▶ **Exercise directions**
Output all of the records exactly, word for word.
+--
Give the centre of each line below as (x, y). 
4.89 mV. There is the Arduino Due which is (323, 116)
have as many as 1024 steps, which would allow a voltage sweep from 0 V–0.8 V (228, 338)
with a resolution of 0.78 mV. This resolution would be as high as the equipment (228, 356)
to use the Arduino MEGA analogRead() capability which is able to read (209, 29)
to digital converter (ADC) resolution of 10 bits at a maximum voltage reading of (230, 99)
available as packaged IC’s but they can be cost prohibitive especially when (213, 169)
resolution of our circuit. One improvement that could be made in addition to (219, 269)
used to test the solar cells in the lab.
+--
▶ **Response**
Give the centre of each line below as (x, y). 
4.89 mV. There is the Arduino Due which is (323, 116)
have as many as 1024 steps, which would allow a voltage sweep from 0 V–0.8 V (228, 338)
with a resolution of 0.78 mV. This resolution would be as high as the equipment (228, 356)
to use the Arduino MEGA analogRead() capability which is able to read (209, 29)
to digital converter (ADC) resolution of 10 bits at a maximum voltage reading of (230, 99)
available as packaged IC’s but they can be cost prohibitive especially when (213, 169)
resolution of our circuit. One improvement that could be made in addition to (219, 269)
used to test the solar cells in the lab.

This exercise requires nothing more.